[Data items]
..............................

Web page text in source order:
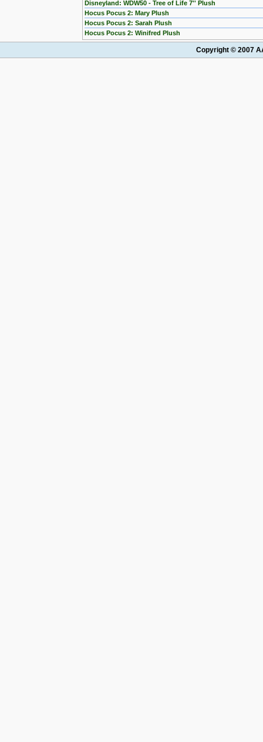
Disneyland: WDW50 - Tree of Life 7'' Plush
Hocus Pocus 2: Mary Plush
Hocus Pocus 2: Sarah Plush
Hocus Pocus 2: Winifred Plush
Copyright © 2007
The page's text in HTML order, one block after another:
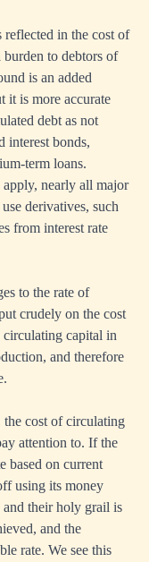
reflected in the cost of
to debtors of
is an added
it is more accurate
debt as not
interest bonds,
term loans.
apply, nearly all major
derivatives, such
from interest rate
to the rate of
crudely on the cost
circulating capital in
and therefore
the cost of circulating
attention to. If the
based on current
using its money
and their holy grail is
and the
rate. We see this
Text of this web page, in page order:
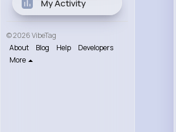
My Activity
© 2026 VibeTag
About
Blog Help
Developers
More
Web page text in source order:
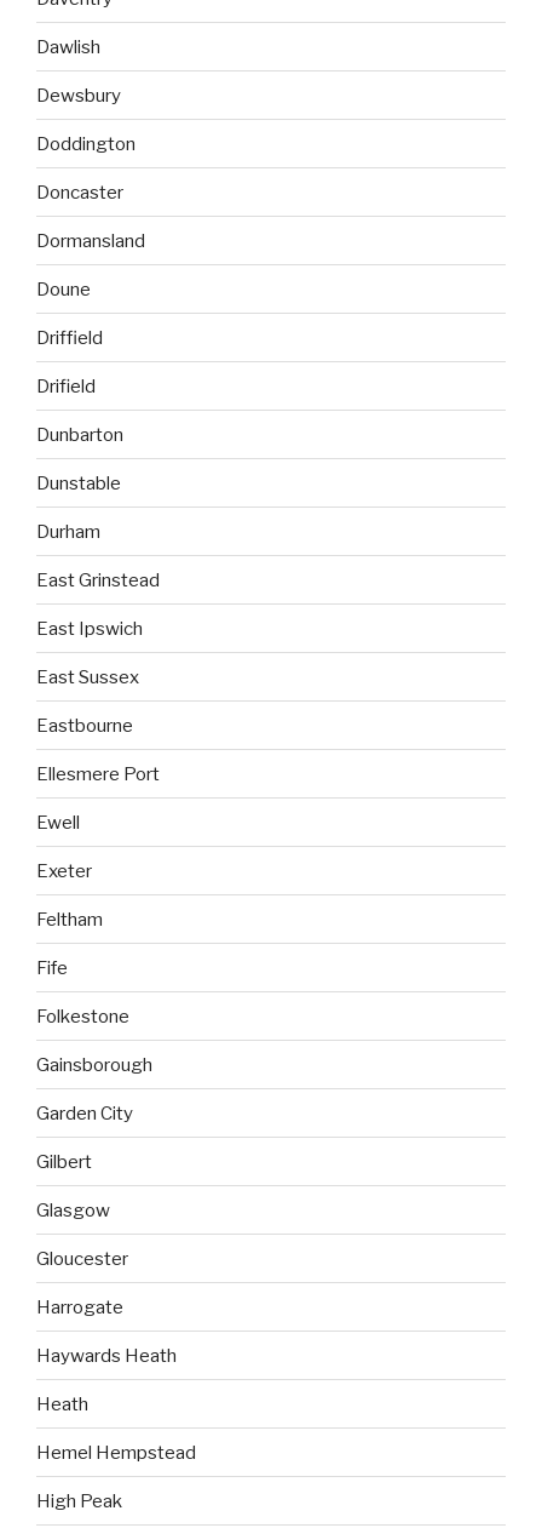
Dawlish
Dewsbury
Doddington
Doncaster
Dormansland
Doune
Driffield
Drifield
Dunbarton
Dunstable
Durham
East Grinstead
East Ipswich
East Sussex
Eastbourne
Ellesmere Port
Ewell
Exeter
Feltham
Fife
Folkestone
Gainsborough
Garden City
Gilbert
Glasgow
Gloucester
Harrogate
Haywards Heath
Heath
Hemel Hempstead
High Peak
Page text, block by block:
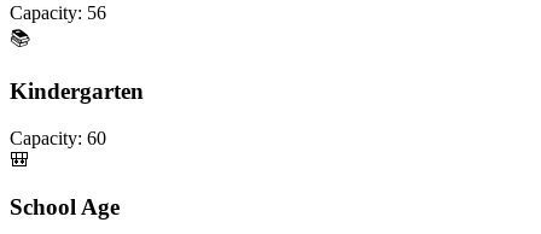
Capacity: 56
📚
Kindergarten
Capacity: 60
🎒
School Age
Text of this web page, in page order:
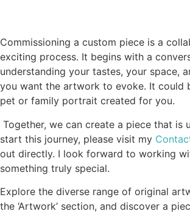
Commissioning a custom piece is a
exciting process. It begins with a
understanding your tastes, your space,
you want the artwork to evoke. It could
pet or family portrait created for you.
Together, we can create a piece that is
start this journey, please visit my
out directly. I look forward to working
something truly special.
Explore the diverse range of original
the ‘Artwork’ section, and discover a
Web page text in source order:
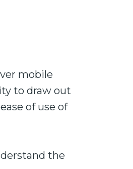
mobile
to draw out
of use of
the
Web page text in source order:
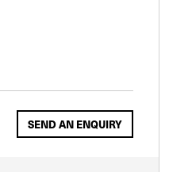
SEND AN ENQUIRY
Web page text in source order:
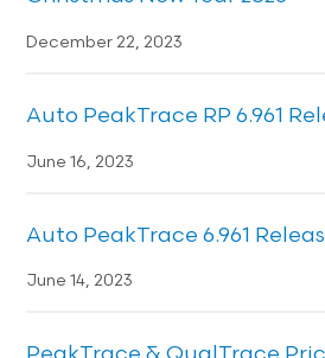
December 22, 2023
Auto PeakTrace RP 6.961
June 16, 2023
Auto PeakTrace 6.961
June 14, 2023
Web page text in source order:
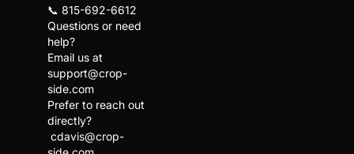
📞 815-692-6612
Questions or need
help?
support@crop-
side.com
Prefer to reach out
directly?
cdavis@crop-
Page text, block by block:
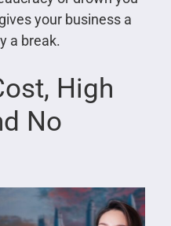
your business a
a break.
High
No
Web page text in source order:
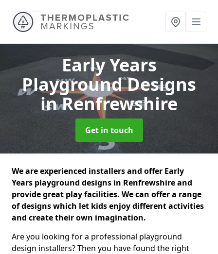
Early Years
Playground Designs
in Renfrewshire
Get in touch
We are experienced installers and offer Early
Years playground designs in Renfrewshire and
provide great play facilities. We can offer a range
of designs which let kids enjoy different activities
and create their own imagination.
Are you looking for a professional playground
design installers? Then you have found the right
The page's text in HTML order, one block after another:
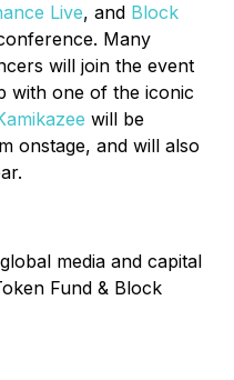
Live, and Block
Many
will join the event
with one of the iconic
will be
onstage, and will also
media and capital
Fund & Block
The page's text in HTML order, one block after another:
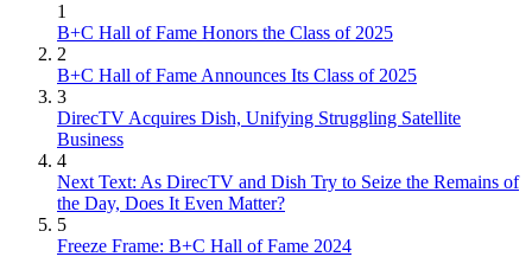
1
B+C Hall of Fame Honors the Class of 2025
2
B+C Hall of Fame Announces Its Class of 2025
3
DirecTV Acquires Dish, Unifying Struggling Satellite
Business
4
Next Text: As DirecTV and Dish Try to Seize the Remains of
the Day, Does It Even Matter?
5
Freeze Frame: B+C Hall of Fame 2024
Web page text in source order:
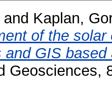
and Kaplan,
of the
and GIS based
Geosciences,
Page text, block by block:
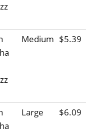
Medium $5.39
Large $6.09
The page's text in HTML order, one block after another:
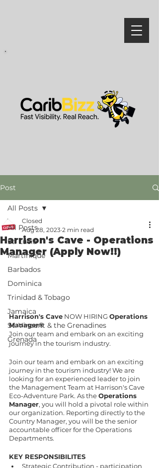
Post
All Posts
St. Lucia
Martinique
Barbados
Dominica
Trinidad & Tobago
Jamaica
St. Vincent & the Grenadines
Grenada
All Posts
Harrison's Cave - Operations
Manager (Apply Now!!)
Closed
Aug 28, 2023 2 min read
Harrison's Cave NOW HIRING Operations
Manager®
Join our team and embark on an exciting
journey in the tourism industry.
Join our team and embark on an exciting
journey in the tourism industry! We are
looking for an experienced leader to join
the Management Team at Harrison's Cave
Eco-Adventure Park. As the Operations
Manager, you will hold a pivotal role within
our organization. Reporting directly to the
Country Manager, you will be the senior
accountable officer for the Operations
Departments.
KEY RESPONSIBILITES
Strategic Contribution - participation
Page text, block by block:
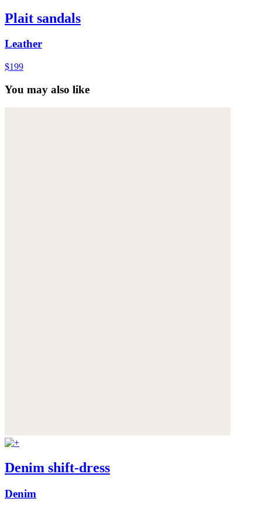
Plait sandals
Leather
$199
You may also like
Denim shift-dress
Denim

..............................

Output every entry exactly, leaving out pictures.

== Solution below ==
Web page text in source order:
Disneyland: WDW50 - Tree of Life 7'' Plush
Hocus Pocus 2: Mary Plush
Hocus Pocus 2: Sarah Plush
Hocus Pocus 2: Winifred Plush
Copyright © 2007
The page's text in HTML order, one block after another:
reflected in the cost of
to debtors of
is an added
it is more accurate
debt as not
interest bonds,
term loans.
apply, nearly all major
derivatives, such
from interest rate
to the rate of
crudely on the cost
circulating capital in
and therefore
the cost of circulating
attention to. If the
based on current
using its money
and their holy grail is
and the
rate. We see this
Text of this web page, in page order:
My Activity
© 2026 VibeTag
About
Blog Help
Developers
More
Web page text in source order:
Dawlish
Dewsbury
Doddington
Doncaster
Dormansland
Doune
Driffield
Drifield
Dunbarton
Dunstable
Durham
East Grinstead
East Ipswich
East Sussex
Eastbourne
Ellesmere Port
Ewell
Exeter
Feltham
Fife
Folkestone
Gainsborough
Garden City
Gilbert
Glasgow
Gloucester
Harrogate
Haywards Heath
Heath
Hemel Hempstead
High Peak
Page text, block by block:
Capacity: 56
📚
Kindergarten
Capacity: 60
🎒
School Age
Text of this web page, in page order:
Commissioning a custom piece is a
exciting process. It begins with a
understanding your tastes, your space,
you want the artwork to evoke. It could
pet or family portrait created for you.
Together, we can create a piece that is
start this journey, please visit my
out directly. I look forward to working
something truly special.
Explore the diverse range of original
the ‘Artwork’ section, and discover a
Web page text in source order:
mobile
to draw out
of use of
the
Web page text in source order:
SEND AN ENQUIRY
Web page text in source order:
December 22, 2023
Auto PeakTrace RP 6.961
June 16, 2023
Auto PeakTrace 6.961
June 14, 2023
Web page text in source order:
📞 815-692-6612
Questions or need
help?
support@crop-
side.com
Prefer to reach out
directly?
cdavis@crop-
Page text, block by block:
your business a
a break.
High
No
Web page text in source order:
Early Years
Playground Designs
in Renfrewshire
Get in touch
We are experienced installers and offer Early
Years playground designs in Renfrewshire and
provide great play facilities. We can offer a range
of designs which let kids enjoy different activities
and create their own imagination.
Are you looking for a professional playground
design installers? Then you have found the right
The page's text in HTML order, one block after another:
Live, and Block
Many
will join the event
with one of the iconic
will be
onstage, and will also
media and capital
Fund & Block
The page's text in HTML order, one block after another:
1
B+C Hall of Fame Honors the Class of 2025
2
B+C Hall of Fame Announces Its Class of 2025
3
DirecTV Acquires Dish, Unifying Struggling Satellite
Business
4
Next Text: As DirecTV and Dish Try to Seize the Remains of
the Day, Does It Even Matter?
5
Freeze Frame: B+C Hall of Fame 2024
Web page text in source order:
and Kaplan,
of the
and GIS based
Geosciences,
Page text, block by block:
Medium $5.39
Large $6.09
The page's text in HTML order, one block after another:
Post
All Posts
St. Lucia
Martinique
Barbados
Dominica
Trinidad & Tobago
Jamaica
St. Vincent & the Grenadines
Grenada
All Posts
Harrison's Cave - Operations
Manager (Apply Now!!)
Closed
Aug 28, 2023 2 min read
Harrison's Cave NOW HIRING Operations
Manager®
Join our team and embark on an exciting
journey in the tourism industry.
Join our team and embark on an exciting
journey in the tourism industry! We are
looking for an experienced leader to join
the Management Team at Harrison's Cave
Eco-Adventure Park. As the Operations
Manager, you will hold a pivotal role within
our organization. Reporting directly to the
Country Manager, you will be the senior
accountable officer for the Operations
Departments.
KEY RESPONSIBILITES
Strategic Contribution - participation
Page text, block by block:
Plait sandals
Leather
$199
You may also like
Denim shift-dress
Denim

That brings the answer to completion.